一想到廢立之事,嘉靖立即想到了,正德去世的那一天,已經京營之中還沒有被他完全控制住的軍隊。
嘉靖瞬間軟了,說道:“去,傳旨給他,讓他們離開。”
“是。”黃錦說道。
宮門外,釘着黃色門釘的硃紅色大門被緩緩的推開了。
黃錦走了過去,輕輕咳嗽兩聲,說道:“傳皇上口喻,命百官散去,不得逗留。”
“皇上不答應收回成命,我們就不走。”不知道誰大聲說道。
“對,皇上不尊孝宗皇帝爲皇考,我們就不走。”
“不是釋放楊閣老,我們就不走。”
好像數百人在一起壯膽一樣,他們齊聲怒喝。將黃錦本來積攢的一點勇氣,也消耗殆盡,黃錦立即逃進了宮城之中。
也不該黃錦害怕,大明文官動手打宦官,可是有歷史傳統的,打死的都有。
黃錦回道:“陛下,他們要陛下釋放楊閣老,並且尊孝宗皇帝爲皇考,否則就不走。

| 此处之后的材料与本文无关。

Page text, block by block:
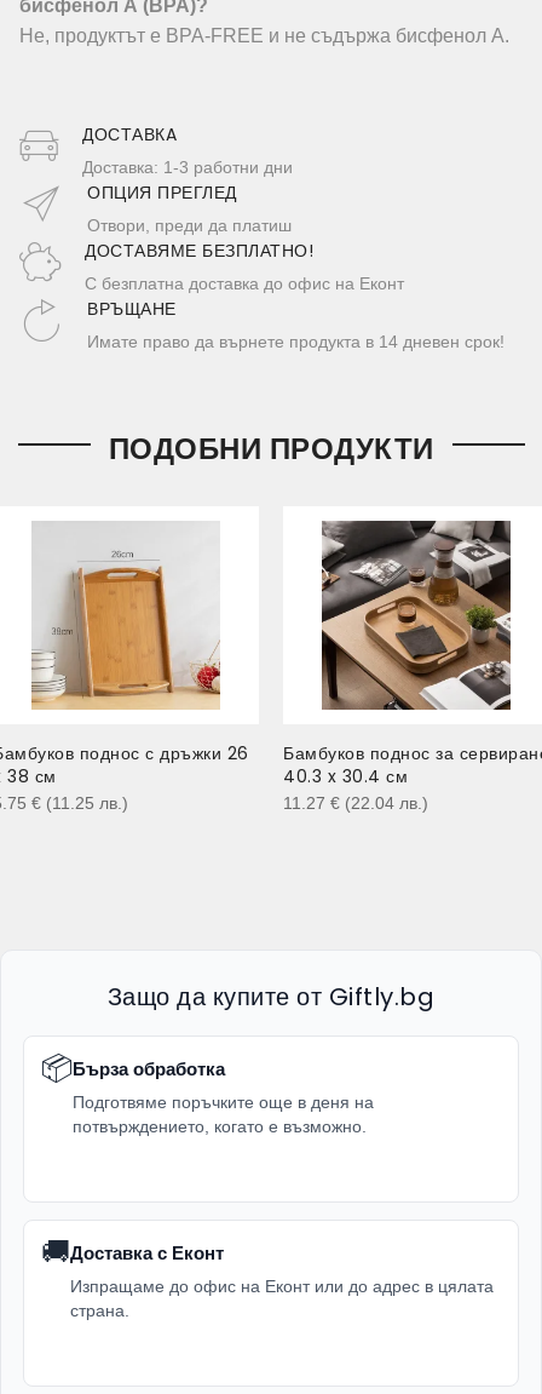
бисфенол А (BPA)?
Не, продуктът е BPA-FREE и не съдържа бисфенол А.
ДОСТАВКA
Доставка: 1-3 работни дни
ОПЦИЯ ПРЕГЛЕД
Отвори, преди да платиш
ДОСТАВЯМЕ БЕЗПЛАТНО!
С безплатна доставка до офис на Еконт
ВРЪЩАНЕ
Имате право да върнете продукта в 14 дневен срок!
ПОДОБНИ ПРОДУКТИ
поднос с дръжки 26
38 см
€ (11.25 лв. )
Бамбуков поднос за
40.3 x 30.4 см
11.27 € (22.04 лв. )
Защо да купите от Giftly.bg
📦Бърза обработка
Подготвяме поръчките още в деня на
потвърждението, когато е възможно.
🚚Доставка с Еконт
Изпращаме до офис на Еконт или до адрес в цялата
страна.
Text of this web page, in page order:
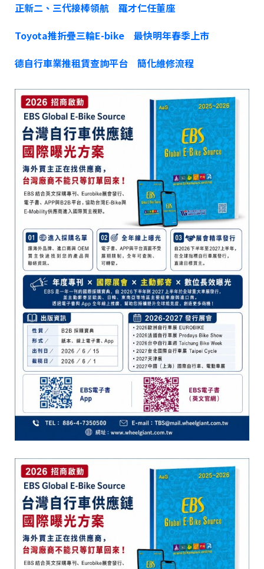
正新二、三代接棒領航 羅才仁任董座
Toyota推折疊三輪E-bike 最快明年春季上市
德自行車業推租賃查詢平台 簡化維修流程
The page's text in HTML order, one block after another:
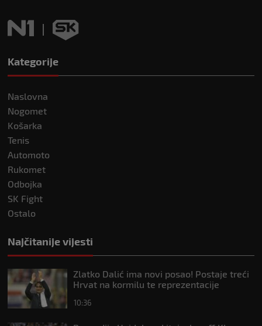
Kategorije
Naslovna
Nogomet
Košarka
Tenis
Automoto
Rukomet
Odbojka
SK Fight
Ostalo
Najčitanije vijesti
Zlatko Dalić ima novi posao! Postaje treći
Hrvat na kormilu te reprezentacije
10:36
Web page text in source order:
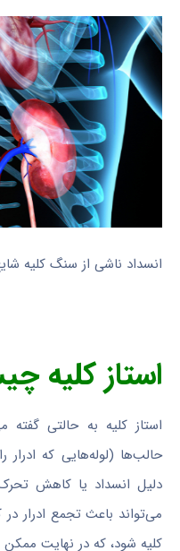
انسداد ناشی از سنگ کلیه
استاز کلیه
استاز کلیه به حالتی گفته
حالب‌ها (لوله‌هایی که ادرار
دلیل انسداد یا کاهش
می‌تواند باعث تجمع ادرار
کلیه شود، که در نهایت
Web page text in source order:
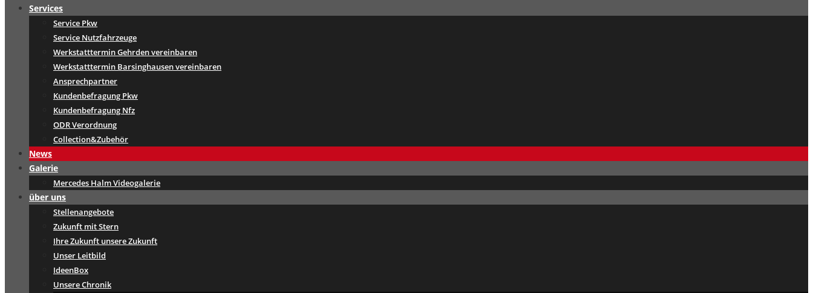
Services
Service Pkw
Service Nutzfahrzeuge
Werkstatttermin Gehrden vereinbaren
Werkstatttermin Barsinghausen vereinbaren
Ansprechpartner
Kundenbefragung Pkw
Kundenbefragung Nfz
ODR Verordnung
Collection&Zubehör
News
Galerie
Mercedes Halm Videogalerie
über uns
Stellenangebote
Zukunft mit Stern
Ihre Zukunft unsere Zukunft
Unser Leitbild
IdeenBox
Unsere Chronik
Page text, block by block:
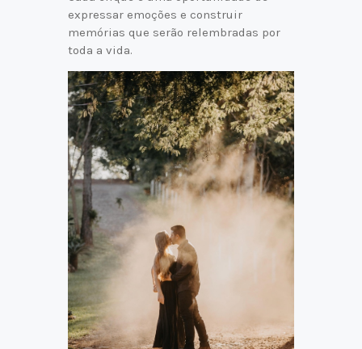
expressar emoções e construir
memórias que serão relembradas por
toda a vida.
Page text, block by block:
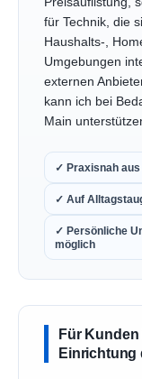
für Technik, die
Haushalts-,
Umgebungen
externen
kann ich bei
Main
✓ Praxisnah
✓ Auf
✓ Persönliche
möglich
Für Kunden
Einrichtung
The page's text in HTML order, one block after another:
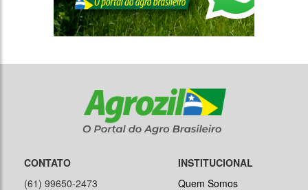
CONTATO
(61) 99650-2473
INSTITUCIONAL
Quem Somos

”
“又是楊廷和。”嘉靖說道。他忽然想起了什麼,說道:“叫陸炳。”
陸炳不過一會兒,就來了,陸炳說道:“陛下。”
嘉靖說道:“陸炳,楊廷和還在詔獄之中嗎?”
陸炳說道:“在。”
嘉靖長嘆一聲,說道:“在就好。”
嘉靖唯恐這是楊廷和的障眼法,是一場政變的開始。隨即他又不放心,雖然詔獄看管嚴密之極,但是擋不住人監守自盜啊。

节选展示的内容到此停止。